The introduction highlights the need for tools to find relevant articles quickly without having to manually read through significant amounts of literature; however these hypotheses can often be summarized as relationships between concepts in simple sentences (e.g., "Aspirin treats pain"). Extracting these named relationships from biomedical literature can contribute to building a large knowledge graph where entities are connected through various relationships which can then be used for target identification indication expansion and drug discovery among other applications..

Future Work

The future work section discusses the long term task of creating a comprehensive biomedical knowledge graph which could enable automated hypothesis validation using natural language processing (NLP) techniques such as question answering systems or summarization algorithms applied on top of existing knowledge graphs.. In conclusion, this paper provides valuable insights into how rule-based and machine learning-based methods can be used together to extract meaningful relationships from biomedical literature efficiently while also being resilient against unbalanced or small datasets . Transformer based models have been shown to outperform traditional ML approaches making them more suitable when dealing with such challenges . Finally , further research should focus on creating comprehensive knowledge graphs that could enable automated hypothesis validation using NLP techniques applied on top of existing knowledge graphs .

Created on 10 Sep. 2023

Assess the quality of the AI-generated content by voting

Score: 0

The previous summary was created more than a year ago and can be re-run (if necessary) by clicking on the Run button below.

Similar papers summarized with our AI tools

57.7%

Structured information extraction from complex scientific text with fine-tune…

cs.CL

57.5%

Spark NLP: Natural Language Understanding at Scale

cs.CL

56.7%

Zero is Not Hero Yet: Benchmarking Zero-Shot Performance of LLMs for Financia…

cs.CL

56.6%

Question Answering Survey: Directions, Challenges, Datasets, Evaluation Matri…

cs.CL

56.2%

Towards Expert-Level Medical Question Answering with Large Language Models

cs.CL

56.1%

BERT: A Review of Applications in Natural Language Processing and Understandi…

cs.CL

55.6%

Common human diseases prediction using machine learning based on survey data

cs.LG

Navigate through even more similar papers through a

tree representation

Look for similar papers (in beta version)

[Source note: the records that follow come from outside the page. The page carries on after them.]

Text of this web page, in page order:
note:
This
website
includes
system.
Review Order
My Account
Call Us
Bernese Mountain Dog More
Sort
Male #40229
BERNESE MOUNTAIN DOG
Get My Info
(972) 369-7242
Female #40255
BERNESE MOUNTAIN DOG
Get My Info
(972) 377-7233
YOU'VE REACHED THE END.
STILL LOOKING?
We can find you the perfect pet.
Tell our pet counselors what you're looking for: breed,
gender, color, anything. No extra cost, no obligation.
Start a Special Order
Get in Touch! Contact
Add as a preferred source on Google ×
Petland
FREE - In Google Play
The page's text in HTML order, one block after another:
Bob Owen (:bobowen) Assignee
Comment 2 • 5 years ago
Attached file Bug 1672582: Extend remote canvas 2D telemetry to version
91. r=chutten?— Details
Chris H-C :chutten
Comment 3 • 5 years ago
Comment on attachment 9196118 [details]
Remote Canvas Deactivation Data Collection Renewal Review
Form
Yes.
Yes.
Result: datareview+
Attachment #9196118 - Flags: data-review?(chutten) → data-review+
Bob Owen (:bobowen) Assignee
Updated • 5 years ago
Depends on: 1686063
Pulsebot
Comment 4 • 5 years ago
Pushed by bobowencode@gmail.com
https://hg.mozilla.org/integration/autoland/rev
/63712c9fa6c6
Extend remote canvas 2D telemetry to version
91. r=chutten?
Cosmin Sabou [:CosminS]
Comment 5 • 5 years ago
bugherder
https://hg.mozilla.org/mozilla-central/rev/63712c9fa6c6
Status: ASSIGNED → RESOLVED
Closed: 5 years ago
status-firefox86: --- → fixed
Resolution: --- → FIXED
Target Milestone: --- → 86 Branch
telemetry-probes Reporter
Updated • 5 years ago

By clicking on the button above, our algorithm will scan all papers in our database to find the closest based on the contents of the full papers and not just on metadata. Please note that it only works for papers that we have generated summaries for and you can rerun it from time to time to get a more accurate result while our database grows.

Disclaimer: The AI-based summarization tool and virtual assistant provided on this website may not always provide accurate and complete summaries or responses. We encourage you to carefully review and evaluate the generated content to ensure its quality and relevance to your needs.